Covid lockdown… a scammers paradise

With covid returning for a visit to the Hunter Region and many now working from home, it is as important as ever to consider your cyber security. Increased screen time, particularly arising out of working from home arrangements or more online browsing can open opportunities for scammers and hackers to infiltrate your computer systems, putting your private information at risk. Further, we are seeing new and inventive ways that hackers are attempting to gain access to private computer networks, some of which appear to be inspired specifically by communication protocols put in place to deal with work from home arrangements. 

So how do we prevent this sort of breach?

Unfortunately, there is no full proof, one-step solution to completely eliminate the risk of hacking. However if you are in the midst of a lockdown and increasing your online activity, there are steps you can take to boost your cyber security. Steps such as implementing antivirus protection, securing virtual private networks (VPN’s) and use of multi-factor authentication provide some baseline protection against lower-level attacks and should certainly be implemented where feasible. However the value in cyber security awareness cannot be underestimated.

When it comes to cyber security awareness, it’s difficult to be on the lookout without knowing what exactly you are on the lookout for. Hackers are getting very sneaky and have methods of infiltrating a victim’s computer systems without being immediately detected. For example, once in, hackers will often sit and watch your emails for an average of between 180 and 280 days to observe your style of language and who you deal with before taking any action so they can more accurately impersonate you and remain undetected for longer. With this in mind, some common red flags to be conscious of include:

  1. 1. Suspicious attachments or links

One of the most common ways of infiltrating a person’s computer system or emails is by having the target open a link or email attachment. Receiving an attachment or link lacking context should be a red flag that the email may be a scam. If uncertain, always try to touch base with the sender’s organisation (using independently obtained contact details) to confirm it was from them and is safe to open.

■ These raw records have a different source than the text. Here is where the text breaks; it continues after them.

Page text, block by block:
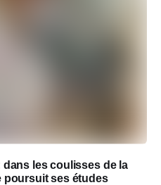
dans les coulisses de la
poursuit ses études
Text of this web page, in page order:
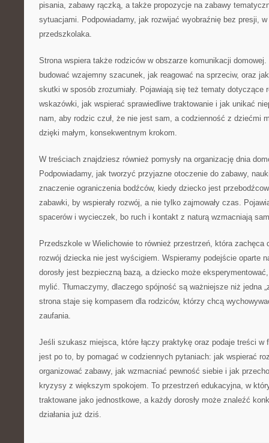
pisania, zabawy rączką, a także propozycje na zabawy
sytuacjami. Podpowiadamy, jak rozwijać wyobraźnię bez presji,
przedszkolaka.
Strona wspiera także rodziców w obszarze komunikacji
budować wzajemny szacunek, jak reagować na sprzeciw, oraz
skutki w sposób zrozumiały. Pojawiają się też tematy dotyczące
wskazówki, jak wspierać sprawiedliwe traktowanie i jak unikać
nam, aby rodzic czuł, że nie jest sam, a codzienność z dziećmi
dzięki małym, konsekwentnym krokom.
W treściach znajdziesz również pomysły na organizację dnia
Podpowiadamy, jak tworzyć przyjazne otoczenie do zabawy,
znaczenie ograniczenia bodźców, kiedy dziecko jest
zabawki, by wspierały rozwój, a nie tylko zajmowały czas.
spacerów i wycieczek, bo ruch i kontakt z naturą wzmacniają
Przedszkole w Wielichowie to również przestrzeń, która zachęca
rozwój dziecka nie jest wyścigiem. Wspieramy podejście oparte
dorosły jest bezpieczną bazą, a dziecko może
mylić. Tłumaczymy, dlaczego spójność są ważniejsze niż jedna
strona staje się kompasem dla rodziców, którzy chcą
zaufania.
Jeśli szukasz miejsca, które łączy praktykę oraz podaje treści w
jest po to, by pomagać w codziennych pytaniach: jak wspierać
organizować zabawy, jak wzmacniać pewność siebie i jak
kryzysy z większym spokojem. To przestrzeń edukacyjna, w
traktowane jako jednostkowe, a każdy dorosły może znaleźć
działania już dziś.
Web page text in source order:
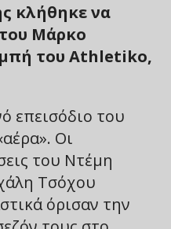
κλήθηκε να
Μάρκο
του Athletiko,
επεισόδιο του
Οι
του Ντέμη
Τσόχου
όρισαν την
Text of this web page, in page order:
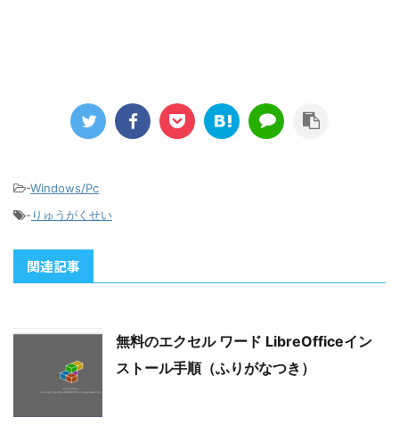
-Windows/Pc
-りゅうがくせい
関連記事
無料のエクセル ワード LibreOfficeイン
ストール手順（ふりがなつき）
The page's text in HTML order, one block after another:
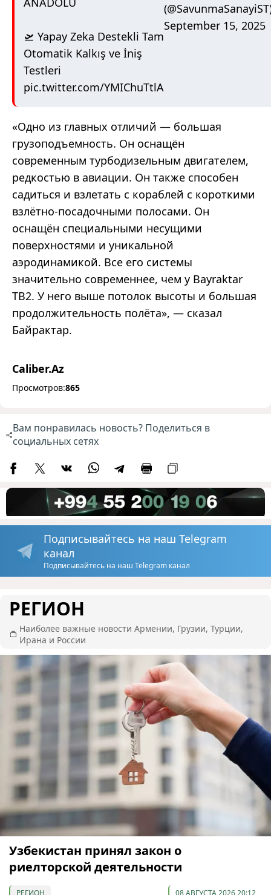
🛫 Yapay Zeka Destekli Tam
Otomatik Kalkış ve İniş
Testleri
pic.twitter.com/YMIChuTtlA
September 15, 2025
«Одно из главных отличий — большая
грузоподъемность. Он оснащён
современным турбодизельным двигателем,
редкостью в авиации. Он также способен
садиться и взлетать с кораблей с короткими
взлётно-посадочными полосами. Он
оснащён специальными несущими
поверхностями и уникальной
аэродинамикой. Все его системы
значительно современнее, чем у Bayraktar
TB2. У него выше потолок высоты и большая
продолжительность полёта», — сказал
Байрактар.
Caliber.Az
Просмотров:865
Вам понравилась новость? Поделиться в
социальных сетях
Подписывайтесь на наш Telegram
канал
Подписывайтесь на наш Telegram канал
РЕГИОН
Наиболее важные новости Армении, Грузии, Турции,
Ирана и России
Узбекистан принял закон о
риелторской деятельности
РЕГИОН 08 АВГУСТА 2026 20:12
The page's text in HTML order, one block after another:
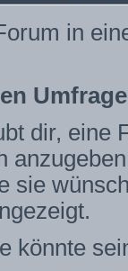
in
Umfrage
dir, eine
sie
könnte
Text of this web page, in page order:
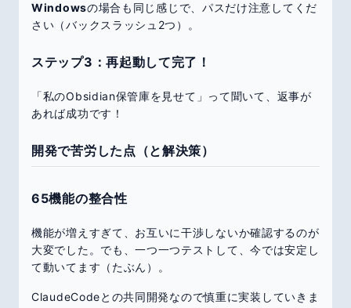
Windowsの場合も同じ感じで、パスだけ注意してくだ
さい（バックスラッシュ2つ）。
ステップ3：再起動して完了！
「私のObsidian保管庫を見せて」って聞いて、返事が
あれば成功です！
開発で苦労した点（と解決策）
65機能の整合性
機能が増えすぎて、お互いに干渉しないか確認するのが
大変でした。でも、一つ一つテストして、今では安定し
て動いてます（たぶん）。
ClaudeCodeとの共同開発なので慎重に実装していきま
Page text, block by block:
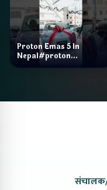
Proton Emas 5 In
Nepal#proton
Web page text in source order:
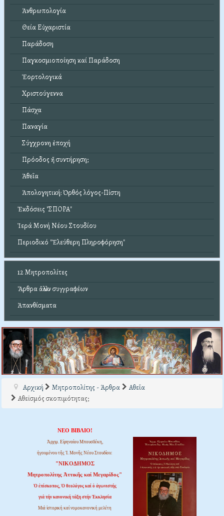
Ἀνθρωπολογία
Θεία Εὐχαριστία
Παράδοση
Παγκοσμιοποίηση καί Παράδοση
Ἑορτολογικά
Χριστούγεννα
Πάσχα
Παναγία
Σύγχρονη ἐποχή
Πρόοδος ἤ συντήρηση;
Ἀθεΐα
Ἀπολογητική: Ὀρθός λόγος-Πίστη
Ἐκδόσεις "ΣΠΟΡΑ"
Ἱερά Μονή Νέου Στουδίου
Περιοδικό "Ἐλεύθερη Πληροφόρηση"
12 Μητροπολίτες
Ἄρθρα ἄλλων συγγραφέων
Ἀπανθίσματα
Αρχική Μητροπολίτης - Άρθρα
Αθεΐα
Αθεϊσμός σκοπιμότητας;
ΝΕΟ ΒΙΒΛΙΟ!
Ἀρχιμ. Εἰρηναίου Μπουσδέκη,
ἡγουμένου τῆς Ἱ. Μονῆς Νέου Στουδίου:
"ΝΙΚΟΔΗΜΟΣ
Μητροπολίτης Ἀττικῆς καί Μεγαρίδος"
Ὁ ἐπίσκοπος, Ὁ θεολόγος καί ὁ ἀγωνιστής
γιά τήν κανονική τάξη στήν Ἐκκλησία
Μιά ἱστορική καί νομοκανονική μελέτη
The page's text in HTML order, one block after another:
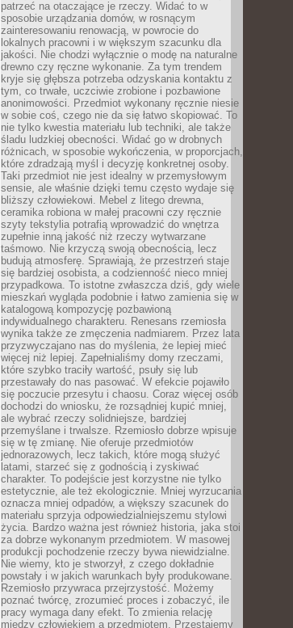
patrzeć na otaczające je rzeczy. Widać to w
sposobie urządzania domów, w rosnącym
zainteresowaniu renowacją, w powrocie do
lokalnych pracowni i w większym szacunku dla
jakości. Nie chodzi wyłącznie o modę na naturalne
drewno czy ręczne wykonanie. Za tym trendem
kryje się głębsza potrzeba odzyskania kontaktu z
tym, co trwałe, uczciwie zrobione i pozbawione
anonimowości. Przedmiot wykonany ręcznie niesie
w sobie coś, czego nie da się łatwo skopiować. To
nie tylko kwestia materiału lub techniki, ale także
śladu ludzkiej obecności. Widać go w drobnych
różnicach, w sposobie wykończenia, w proporcjach,
które zdradzają myśl i decyzję konkretnej osoby.
Taki przedmiot nie jest idealny w przemysłowym
sensie, ale właśnie dzięki temu często wydaje się
bliższy człowiekowi. Mebel z litego drewna,
ceramika robiona w małej pracowni czy ręcznie
szyty tekstylia potrafią wprowadzić do wnętrza
zupełnie inną jakość niż rzeczy wytwarzane
taśmowo. Nie krzyczą swoją obecnością, lecz
budują atmosferę. Sprawiają, że przestrzeń staje
się bardziej osobista, a codzienność nieco mniej
przypadkowa. To istotne zwłaszcza dziś, gdy wiele
mieszkań wygląda podobnie i łatwo zamienia się w
katalogową kompozycję pozbawioną
indywidualnego charakteru. Renesans rzemiosła
wynika także ze zmęczenia nadmiarem. Przez lata
przyzwyczajano nas do myślenia, że lepiej mieć
więcej niż lepiej. Zapełnialiśmy domy rzeczami,
które szybko traciły wartość, psuły się lub
przestawały do nas pasować. W efekcie pojawiło
się poczucie przesytu i chaosu. Coraz więcej osób
dochodzi do wniosku, że rozsądniej kupić mniej,
ale wybrać rzeczy solidniejsze, bardziej
przemyślane i trwalsze. Rzemiosło dobrze wpisuje
się w tę zmianę. Nie oferuje przedmiotów
jednorazowych, lecz takich, które mogą służyć
latami, starzeć się z godnością i zyskiwać
charakter. To podejście jest korzystne nie tylko
estetycznie, ale też ekologicznie. Mniej wyrzucania
oznacza mniej odpadów, a większy szacunek do
materiału sprzyja odpowiedzialniejszemu stylowi
życia. Bardzo ważna jest również historia, jaka stoi
za dobrze wykonanym przedmiotem. W masowej
produkcji pochodzenie rzeczy bywa niewidzialne.
Nie wiemy, kto je stworzył, z czego dokładnie
powstały i w jakich warunkach były produkowane.
Rzemiosło przywraca przejrzystość. Możemy
poznać twórcę, zrozumieć proces i zobaczyć, ile
pracy wymaga dany efekt. To zmienia relację
między człowiekiem a przedmiotem. Przestajemy
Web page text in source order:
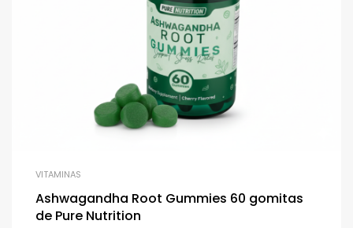
VITAMINAS
Ashwagandha Root Gummies 60 gomitas
de Pure Nutrition
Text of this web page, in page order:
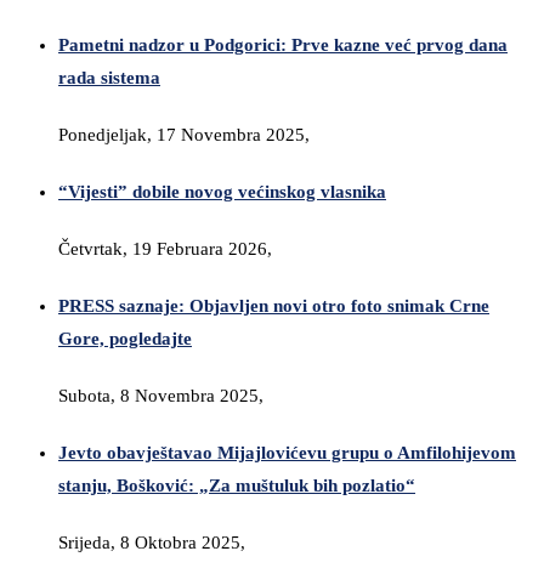
Pametni nadzor u Podgorici: Prve kazne već prvog dana
rada sistema
Ponedjeljak, 17 Novembra 2025,
“Vijesti” dobile novog većinskog vlasnika
Četvrtak, 19 Februara 2026,
PRESS saznaje: Objavljen novi otro foto snimak Crne
Gore, pogledajte
Subota, 8 Novembra 2025,
Jevto obavještavao Mijajlovićevu grupu o Amfilohijevom
stanju, Bošković: „Za muštuluk bih pozlatio“
Srijeda, 8 Oktobra 2025,
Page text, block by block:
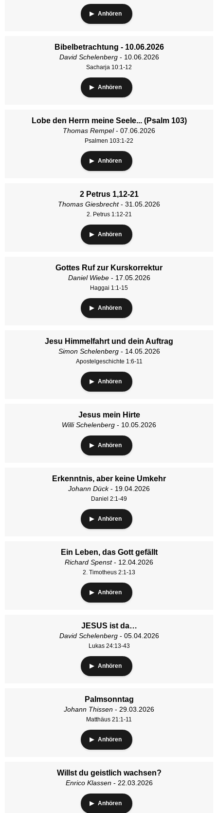
Anhören
Bibelbetrachtung - 10.06.2026
David Schelenberg- 10.06.2026
Sacharja 10:1-12
Anhören
Lobe den Herrn meine Seele... (Psalm 103)
Thomas Rempel- 07.06.2026
Psalmen 103:1-22
Anhören
2 Petrus 1,12-21
Thomas Giesbrecht- 31.05.2026
2. Petrus 1:12-21
Anhören
Gottes Ruf zur Kurskorrektur
Daniel Wiebe- 17.05.2026
Haggai 1:1-15
Anhören
Jesu Himmelfahrt und dein Auftrag
Simon Schelenberg- 14.05.2026
Apostelgeschichte 1:6-11
Anhören
Jesus mein Hirte
Willi Schelenberg - 10.05.2026
Anhören
Erkenntnis, aber keine Umkehr
Johann Dück- 19.04.2026
Daniel 2:1-49
Anhören
Ein Leben, das Gott gefällt
Richard Spenst- 12.04.2026
2. Timotheus 2:1-13
Anhören
JESUS ist da…
David Schelenberg- 05.04.2026
Lukas 24:13-43
Anhören
Palmsonntag
Johann Thissen - 29.03.2026
Matthäus 21:1-11
Anhören
Willst du geistlich wachsen?
Enrico Klassen- 22.03.2026
Anhören
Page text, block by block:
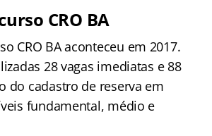
CRO BA
CRO BA aconteceu em 2017.
28 vagas imediatas e 88
do cadastro de reserva em
fundamental, médio e
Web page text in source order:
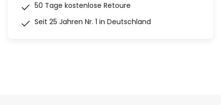
50 Tage kostenlose Retoure
Seit 25 Jahren Nr. 1 in Deutschland
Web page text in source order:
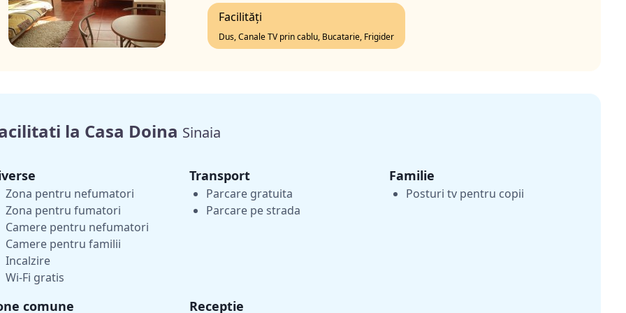
Facilități
Dus, Canale TV prin cablu, Bucatarie, Frigider
la Casa Doina Sinaia
Zona pentru nefumatori
Zona pentru fumatori
Camere pentru nefumatori
Camere pentru familii
Incalzire
Wi-Fi gratis
Transport
Parcare gratuita
Parcare pe strada
Familie
Posturi tv pentru copii
comune Receptie
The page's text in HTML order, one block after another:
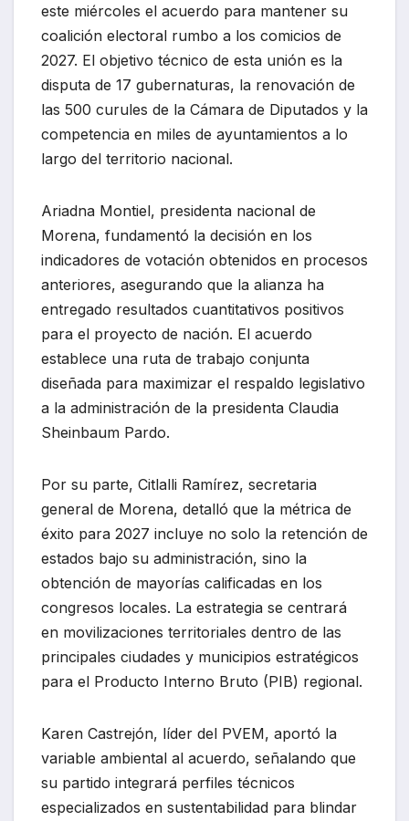
este miércoles el acuerdo para mantener su
coalición electoral rumbo a los comicios de
2027. El objetivo técnico de esta unión es la
disputa de 17 gubernaturas, la renovación de
las 500 curules de la Cámara de Diputados y la
competencia en miles de ayuntamientos a lo
largo del territorio nacional.
Ariadna Montiel, presidenta nacional de
Morena, fundamentó la decisión en los
indicadores de votación obtenidos en procesos
anteriores, asegurando que la alianza ha
entregado resultados cuantitativos positivos
para el proyecto de nación. El acuerdo
establece una ruta de trabajo conjunta
diseñada para maximizar el respaldo legislativo
a la administración de la presidenta Claudia
Sheinbaum Pardo.
Por su parte, Citlalli Ramírez, secretaria
general de Morena, detalló que la métrica de
éxito para 2027 incluye no solo la retención de
estados bajo su administración, sino la
obtención de mayorías calificadas en los
congresos locales. La estrategia se centrará
en movilizaciones territoriales dentro de las
principales ciudades y municipios estratégicos
para el Producto Interno Bruto (PIB) regional.
Karen Castrejón, líder del PVEM, aportó la
variable ambiental al acuerdo, señalando que
su partido integrará perfiles técnicos
especializados en sustentabilidad para blindar
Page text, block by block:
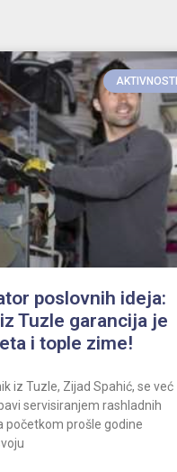
AKTIVNOSTI
poslovnih ideja:
Tuzle garancija je
i tople zime!
iz Tuzle, Zijad Spahić, se već
servisiranjem rashladnih
početkom prošle godine
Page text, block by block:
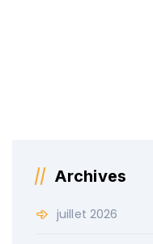
Archives
juillet 2026
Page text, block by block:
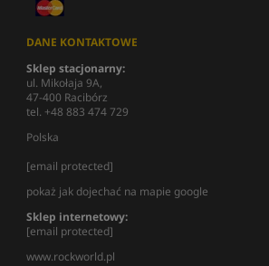
DANE KONTAKTOWE
Sklep stacjonarny:
ul. Mikołaja 9A,
47-400 Racibórz
tel. +48 883 474 729
Polska
[email protected]
pokaż jak dojechać na mapie google
Sklep internetowy:
[email protected]
www.rockworld.pl

  1. 2. Requisition of sensitive information unexpectedly

It is rare that an organisation will ever request sensitive information via email and even more so if it is without a prior conversation. As a general rule, never provide credit card information, passwords or other private information via email.

  1. 3. Emails that create a sense of urgency

Scammers take advantage of situations which cause communal panic and will rely on people being rushed and/or panicked and as a result, less vigilant of the warning signs. This is something we saw during the recent lockdown across NSW. Be sure that even when rushing, you are reading the details of each email carefully.

  1. 4. Poorly written emails

Many scam emails are not well-written. Keep a look out not only for simple typos, but also emails that are grammatically incoherent or read as though they could be copy and pasted from a template, with your details inserted where relevant.

  1. 5. The sender’s email address, not just their display name

Scammers often choose their display name to mirror a known party of the hacking victim and may set up a similar but not identical email address. Check actual email addresses, don’t rely on display name only. Also watch out for “.co” instead of “.com” or more hidden differences such as a capital I instead of a lower-case L or two v’s together (“vv”) instead of “w” in an email address.

Keeping the above points in mind when reviewing suspicious emails can make a hacker’s job much harder and significantly reduce your risk of falling victim of a scam. In saying this, ultimately we must ‘proceed with caution’ and be ready to face new, unexpected threats as the risks to our cybersecurity are ever-growing.

To keep up to date with current cyber security threats visit the Australian Cyber Security Centre and take the time to refresh your education and cyber alertness yourself on a regular basis.